(TASK INPUTS)

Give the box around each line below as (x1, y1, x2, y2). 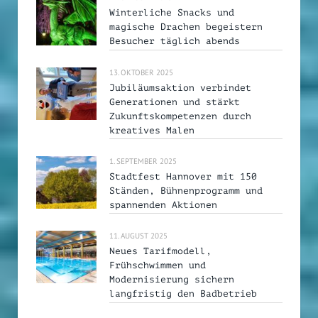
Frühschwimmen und (109, 260, 206, 271)
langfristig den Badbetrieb (109, 288, 257, 300)
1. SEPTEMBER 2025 (109, 155, 177, 166)
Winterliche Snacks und (109, 7, 234, 18)
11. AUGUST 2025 (109, 231, 168, 241)
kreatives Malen (109, 124, 194, 136)
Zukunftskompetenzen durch (109, 110, 251, 121)
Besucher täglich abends (109, 35, 240, 47)
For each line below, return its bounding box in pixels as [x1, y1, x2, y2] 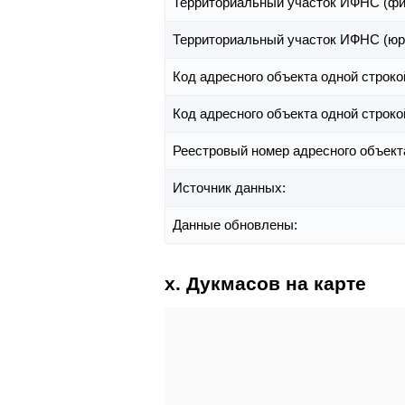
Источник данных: [173, 180, 289, 196]
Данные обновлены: [173, 217, 301, 233]
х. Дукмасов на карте [165, 273, 366, 295]
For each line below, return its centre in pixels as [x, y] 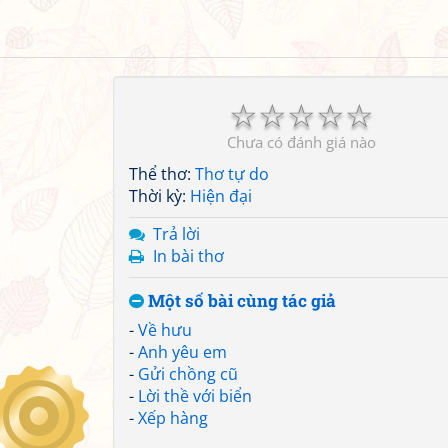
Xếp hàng [173, 418]
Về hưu [165, 330]
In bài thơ [188, 256]
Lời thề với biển [195, 396]
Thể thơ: [162, 174]
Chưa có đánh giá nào [301, 142]
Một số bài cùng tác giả [240, 300]
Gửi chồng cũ [188, 374]
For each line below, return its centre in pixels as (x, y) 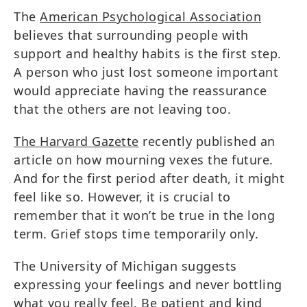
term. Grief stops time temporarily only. (136, 233)
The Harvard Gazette (76, 141)
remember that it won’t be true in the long (144, 215)
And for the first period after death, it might (149, 178)
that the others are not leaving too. (122, 109)
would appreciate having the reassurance (140, 90)
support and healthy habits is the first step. (148, 53)
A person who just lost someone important (146, 72)
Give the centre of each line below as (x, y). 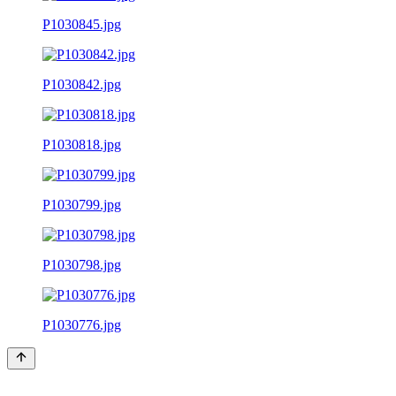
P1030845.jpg (82, 24)
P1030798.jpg (82, 264)
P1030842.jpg (82, 84)
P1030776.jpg (82, 324)
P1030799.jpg (82, 204)
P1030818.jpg (82, 144)
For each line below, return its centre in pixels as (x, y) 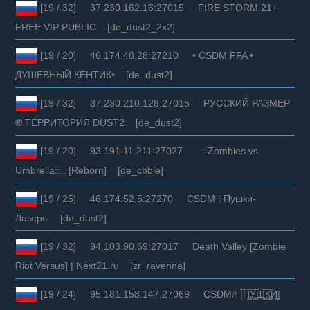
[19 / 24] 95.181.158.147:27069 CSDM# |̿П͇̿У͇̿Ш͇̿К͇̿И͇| (159, 294)
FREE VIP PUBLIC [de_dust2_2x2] (95, 27)
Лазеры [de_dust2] (61, 218)
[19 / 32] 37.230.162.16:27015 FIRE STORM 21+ (158, 7)
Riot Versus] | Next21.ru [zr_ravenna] (101, 265)
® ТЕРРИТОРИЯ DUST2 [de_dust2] (99, 122)
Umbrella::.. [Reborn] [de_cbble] (90, 170)
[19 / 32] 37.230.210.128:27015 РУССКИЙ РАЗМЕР (164, 103)
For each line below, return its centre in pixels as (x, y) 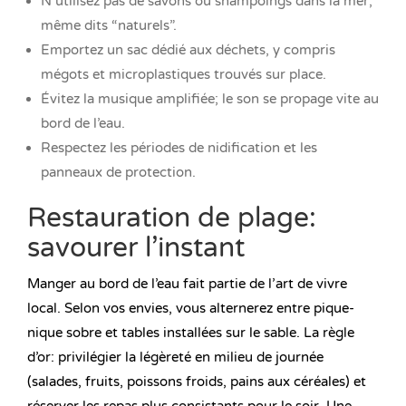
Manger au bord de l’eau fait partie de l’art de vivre (187, 284)
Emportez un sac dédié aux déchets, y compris (188, 50)
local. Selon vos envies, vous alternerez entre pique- (191, 309)
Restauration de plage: (172, 218)
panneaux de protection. (118, 173)
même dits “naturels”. (109, 26)
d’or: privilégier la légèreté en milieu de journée (175, 358)
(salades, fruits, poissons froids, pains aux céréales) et (197, 382)

(End TASK INPUTS)

Lines above holding "first": give their count, nothing more.

* [OUTPUT OF THE TASK]:
2